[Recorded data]
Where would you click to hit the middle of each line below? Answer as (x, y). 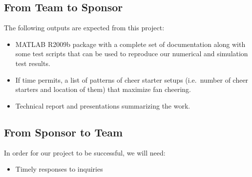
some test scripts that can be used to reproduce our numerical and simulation (132, 54)
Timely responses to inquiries (59, 169)
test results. (33, 63)
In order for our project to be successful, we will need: (85, 152)
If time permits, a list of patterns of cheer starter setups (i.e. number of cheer (132, 79)
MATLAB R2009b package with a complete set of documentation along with (130, 44)
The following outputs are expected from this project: (84, 28)
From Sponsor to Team (63, 132)
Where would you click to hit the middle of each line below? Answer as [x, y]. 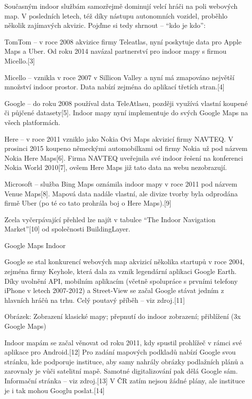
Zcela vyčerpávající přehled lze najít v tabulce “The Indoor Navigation [110, 219]
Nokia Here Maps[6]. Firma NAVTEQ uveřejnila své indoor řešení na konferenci [124, 157]
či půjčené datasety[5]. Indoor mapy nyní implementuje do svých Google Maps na [126, 113]
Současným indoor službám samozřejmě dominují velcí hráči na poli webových [121, 6]
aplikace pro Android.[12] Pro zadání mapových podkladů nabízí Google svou [120, 352]
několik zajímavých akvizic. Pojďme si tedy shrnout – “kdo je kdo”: [105, 25]
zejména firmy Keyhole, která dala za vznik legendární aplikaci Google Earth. [121, 271]
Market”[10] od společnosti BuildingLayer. [68, 229]
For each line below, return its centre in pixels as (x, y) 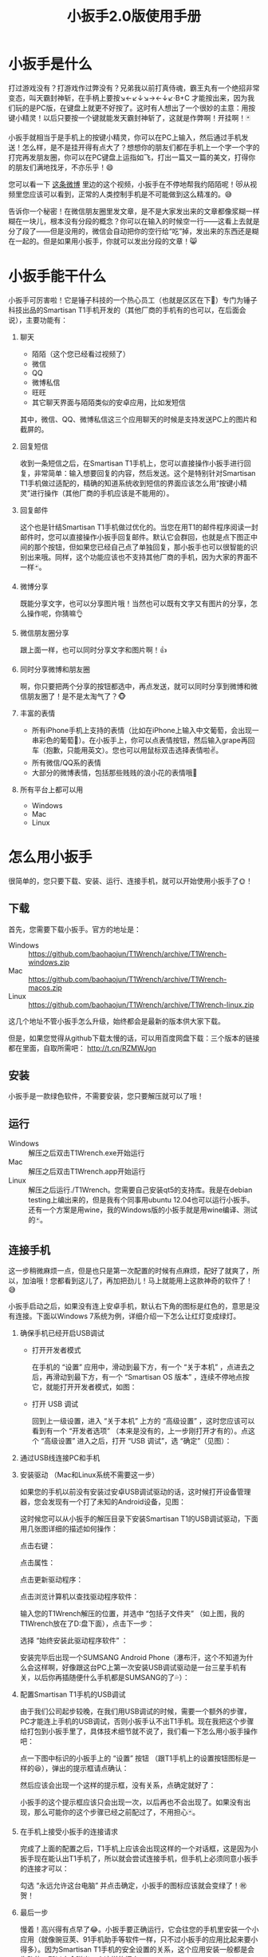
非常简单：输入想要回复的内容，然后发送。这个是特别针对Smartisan (145, 473)
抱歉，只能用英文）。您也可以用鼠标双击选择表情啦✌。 (134, 750)
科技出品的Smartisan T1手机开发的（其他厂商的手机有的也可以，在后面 (124, 310)
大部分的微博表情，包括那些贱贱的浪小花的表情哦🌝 (114, 772)
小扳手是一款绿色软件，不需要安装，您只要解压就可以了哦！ (106, 1096)
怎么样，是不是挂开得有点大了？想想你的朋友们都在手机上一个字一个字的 (141, 147)
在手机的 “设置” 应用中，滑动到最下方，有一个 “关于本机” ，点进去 (140, 1367)
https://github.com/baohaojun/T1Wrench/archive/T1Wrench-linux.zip (141, 1004)
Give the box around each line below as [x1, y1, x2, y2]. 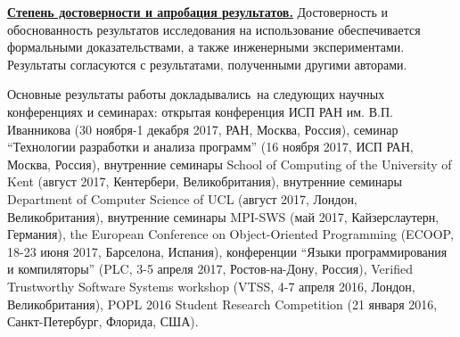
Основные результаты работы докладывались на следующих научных [7, 85, 385, 103]
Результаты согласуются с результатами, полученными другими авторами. [7, 54, 407, 73]
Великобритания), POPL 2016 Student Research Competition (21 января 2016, [7, 294, 438, 313]
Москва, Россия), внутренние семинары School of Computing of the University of [7, 154, 452, 173]
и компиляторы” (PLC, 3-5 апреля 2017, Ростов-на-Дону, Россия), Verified [7, 259, 413, 278]
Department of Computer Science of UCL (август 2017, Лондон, [7, 189, 357, 208]
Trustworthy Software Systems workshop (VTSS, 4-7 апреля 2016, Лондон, [7, 276, 415, 295]
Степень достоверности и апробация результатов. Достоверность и [7, 3, 389, 21]
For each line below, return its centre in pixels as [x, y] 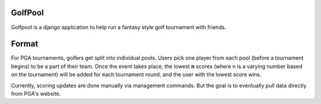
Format [25, 44]
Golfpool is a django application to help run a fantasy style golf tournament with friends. [119, 27]
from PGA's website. [36, 93]
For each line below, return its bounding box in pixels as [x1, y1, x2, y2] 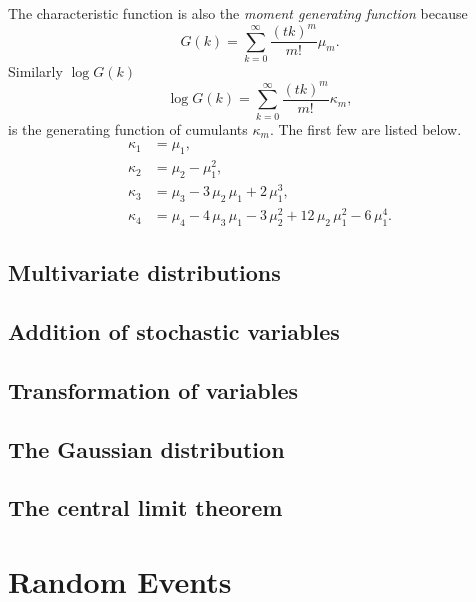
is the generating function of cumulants [8, 118, 248, 139]
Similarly [8, 60, 63, 81]
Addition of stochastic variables [8, 316, 340, 347]
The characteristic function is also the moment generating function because [8, 3, 468, 23]
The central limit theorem [8, 492, 283, 523]
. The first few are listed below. [269, 118, 462, 139]
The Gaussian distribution [8, 433, 285, 464]
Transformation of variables [8, 374, 299, 405]
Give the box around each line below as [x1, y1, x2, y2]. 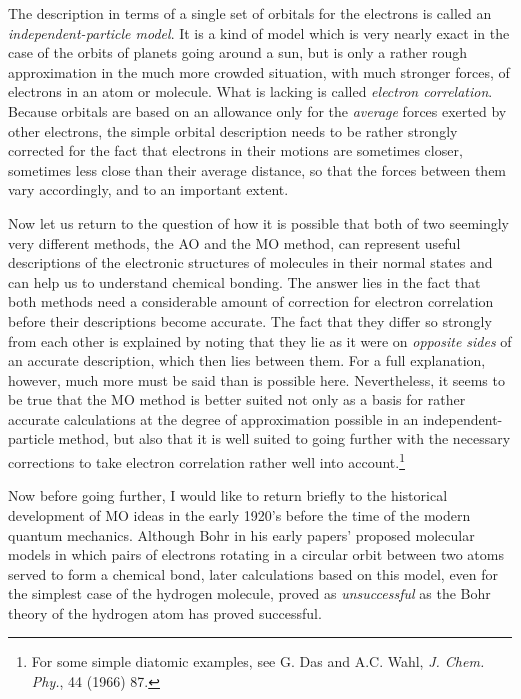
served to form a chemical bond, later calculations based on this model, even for [8, 563, 499, 584]
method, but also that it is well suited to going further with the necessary [58, 428, 511, 449]
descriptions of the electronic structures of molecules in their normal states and [8, 252, 493, 273]
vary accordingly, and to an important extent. [8, 179, 289, 200]
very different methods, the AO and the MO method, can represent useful [8, 232, 461, 253]
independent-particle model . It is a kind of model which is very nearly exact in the [8, 22, 510, 43]
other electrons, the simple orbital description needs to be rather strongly [8, 120, 458, 141]
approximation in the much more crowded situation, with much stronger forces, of [8, 61, 510, 82]
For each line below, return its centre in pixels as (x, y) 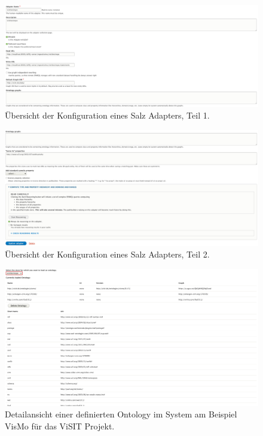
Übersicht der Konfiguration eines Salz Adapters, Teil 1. (107, 115)
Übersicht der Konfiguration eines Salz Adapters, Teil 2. (107, 254)
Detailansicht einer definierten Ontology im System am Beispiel (121, 414)
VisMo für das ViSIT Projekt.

» Work task
From the records above, write out exactly the lines that begin at the line with "aplikace pro Android.[12]" and end at the line with "For each line below, return its bounding". Pictures must not appear in the output.

» Exercise solution
aplikace pro Android.[12] Pro zadání mapových podkladů nabízí Google svou [120, 352]
několik zajímavých akvizic. Pojďme si tedy shrnout – “kdo je kdo”: [105, 25]
zejména firmy Keyhole, která dala za vznik legendární aplikaci Google Earth. [121, 271]
Market”[10] od společnosti BuildingLayer. [68, 229]
For each line below, return its centre in pixels as (x, y) 
非常简单：输入想要回复的内容，然后发送。这个是特别针对Smartisan (145, 473)
抱歉，只能用英文）。您也可以用鼠标双击选择表情啦✌。 (134, 750)
科技出品的Smartisan T1手机开发的（其他厂商的手机有的也可以，在后面 (124, 310)
大部分的微博表情，包括那些贱贱的浪小花的表情哦🌝 (114, 772)
小扳手是一款绿色软件，不需要安装，您只要解压就可以了哦！ (106, 1096)
怎么样，是不是挂开得有点大了？想想你的朋友们都在手机上一个字一个字的 (141, 147)
在手机的 “设置” 应用中，滑动到最下方，有一个 “关于本机” ，点进去 (140, 1367)
https://github.com/baohaojun/T1Wrench/archive/T1Wrench-linux.zip (141, 1004)
Give the box around each line below as [x1, y1, x2, y2]. 
Основные результаты работы докладывались на следующих научных [7, 85, 385, 103]
Результаты согласуются с результатами, полученными другими авторами. [7, 54, 407, 73]
Великобритания), POPL 2016 Student Research Competition (21 января 2016, [7, 294, 438, 313]
Москва, Россия), внутренние семинары School of Computing of the University of [7, 154, 452, 173]
и компиляторы” (PLC, 3-5 апреля 2017, Ростов-на-Дону, Россия), Verified [7, 259, 413, 278]
Department of Computer Science of UCL (август 2017, Лондон, [7, 189, 357, 208]
Trustworthy Software Systems workshop (VTSS, 4-7 апреля 2016, Лондон, [7, 276, 415, 295]
Степень достоверности и апробация результатов. Достоверность и [7, 3, 389, 21]
For each line below, return its centre in pixels as [x, y] 
Format [25, 44]
Golfpool is a django application to help run a fantasy style golf tournament with friends. [119, 27]
from PGA's website. [36, 93]
For each line below, return its bounding box in pixels as [x1, y1, x2, y2] 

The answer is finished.